CEO of Humanigen, Cameron Durrant said the company demonstrated a positive outcome in the phase 3 clinical trial of its innovative drug formulation – lenzilumab in hospitalized coronavirus patients.
The company conducted a phase 3 clinical trial of lenzilumab involving patients with various comorbidities like BMS above 30. Humanigen will soon approach the US FDA to seek EUA (Emergency Use Authorization) for its innovative drug – lenzilumab to treat coronavirus patients.

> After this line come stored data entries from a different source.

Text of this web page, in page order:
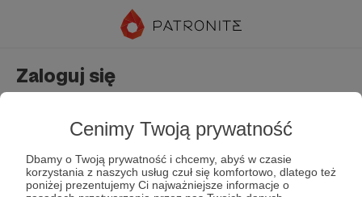
Cenimy Twoją prywatność
Dbamy o Twoją prywatność i chcemy, abyś w czasie
korzystania z naszych usług czuł się komfortowo, dlatego też
poniżej prezentujemy Ci najważniejsze informacje o
Zaloguj się

Humanigen will also share its topline results of lenzilumab with various agencies worldwide besides submitting to the US governmental agencies.
Professor (Infectious Diseases) Andrew Badley said Mayo Clinic is excited to participate in evaluating lenzilumab from the early stages of development. He is thrilled to receive positive results to improve the survival of coronavirus patients.
Mayo Clinic will consider using lenzilumab to treat newly admitted COVID-19 patients if FDA grants EUA. According to results obtained from the 28-day clinical trial, the innovative formulation improves the survival of the coronavirus patients significantly.
Humanigen posted Adrian Kilcoyne to the newly created CMO position on April 21, 2021. Adrian will report to Durrant.
Adrian will contribute strong leadership skills gained during his tenure at biotechnology and multinational pharmaceutical companies. He holds a strong background in public health medicine and internal medicine.
The recent roles of Adrian include VP (Oncology Global Medical Affairs) at AstraZeneca and as a VP at US Medical Affairs. Adrian managed data sciences, biostatistics, epidemiology, and real-world evidence during his previous roles.
Durrant commenting on the appointment, said the company is excited to welcome Adrian to its family. Humanigen can use the knowledge and experience of Adrian in various fields like CAR-T, COVID-19, regulatory affairs, other oncology clinical developments, health economics, and evidence generation.
As a CMO at Humanigen, Adrian will engage in the regulatory strategy and clinical development of lenzilumab in various therapeutic indications like COVID-19, CMML, acute GvHD, and CAR-T. He is also responsible for the clinical development of ifabotuzumab to treat solid tumors.